There is also a community store for skills/tools/MCP, plugin routes, CLI deployment, Telegram userbot, desktop releases, app version/config, and a large Business API.

This matters because Spectrion is not only a local app. The native runtime brings execution closer to the user and device, while the server layer handles provider routing, subscriptions, sync, channels, Mesh relay, store, business control plane, and capability endpoints.

Workflows Inside the Agent Runtime

One tool call is enough for simple actions.

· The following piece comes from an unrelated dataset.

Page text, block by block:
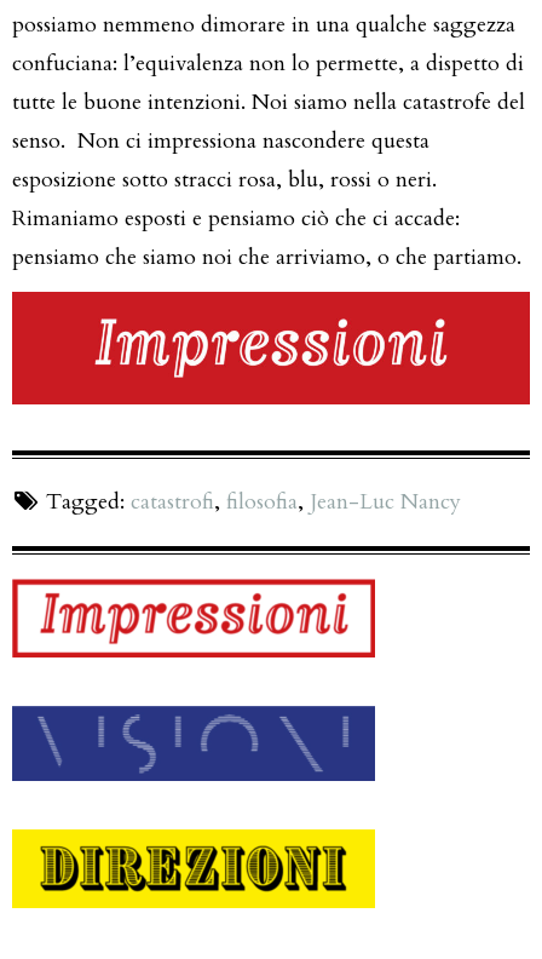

But real tasks often become graphs.

Example:

Every Monday morning, check three sources.
Collect a summary.
If there are important changes, create a task.
If risk is high, notify me.

That is a workflow.

The user-facing surface for this in Spectrion is the manage_workflows tool.

Node types include:

trigger
action
condition
delay
transform
llm
http
script
loop
parallel
notify
end

The important part: workflow should not be a separate automation island.

If a workflow calls a tool, it should go through the same ToolExecutor as the normal agent.

That means the same:

approvals
policies
timeouts
audit
result limits
Business gates

Simplified:

WorkflowEngine
  -> node execution
  -> ToolExecutor
  -> policy / approval / timeout / audit
  -> result
  -> next node

This lets workflows, proactive monitors, and chat agent live inside one runtime.

There is a parallel node inside workflow graphs, but the WorkflowEngine itself is guarded as a single-run engine. So I would not describe it as "unlimited parallel workflow executions". The honest statement: a graph can have parallel branches within a run, while system-level concurrency is handled through heartbeat, proactive queue, and lanes.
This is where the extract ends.